Exercise goal –
In the records below, find the line containing "get notified of", then reproduce that line and every one after it to the end, exactly and alone.

Start of Excerpted records

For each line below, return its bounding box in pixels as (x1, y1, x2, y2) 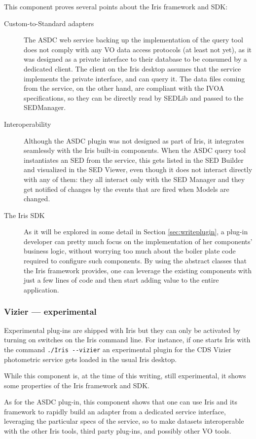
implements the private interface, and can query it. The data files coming (24, 73, 245, 83)
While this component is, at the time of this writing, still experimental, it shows (4, 370, 246, 381)
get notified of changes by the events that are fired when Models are (24, 183, 229, 194)
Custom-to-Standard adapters (4, 18, 94, 28)
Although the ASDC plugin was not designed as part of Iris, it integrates (24, 135, 244, 146)
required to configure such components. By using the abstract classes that (24, 256, 247, 266)
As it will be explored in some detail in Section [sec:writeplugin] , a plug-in (24, 226, 248, 237)
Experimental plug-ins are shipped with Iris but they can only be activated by (4, 325, 241, 335)

End of Excerpted records

Reply to the task –
get notified of changes by the events that are fired when Models are (24, 183, 229, 194)
Custom-to-Standard adapters (4, 18, 94, 28)
Although the ASDC plugin was not designed as part of Iris, it integrates (24, 135, 244, 146)
required to configure such components. By using the abstract classes that (24, 256, 247, 266)
As it will be explored in some detail in Section [sec:writeplugin] , a plug-in (24, 226, 248, 237)
Experimental plug-ins are shipped with Iris but they can only be activated by (4, 325, 241, 335)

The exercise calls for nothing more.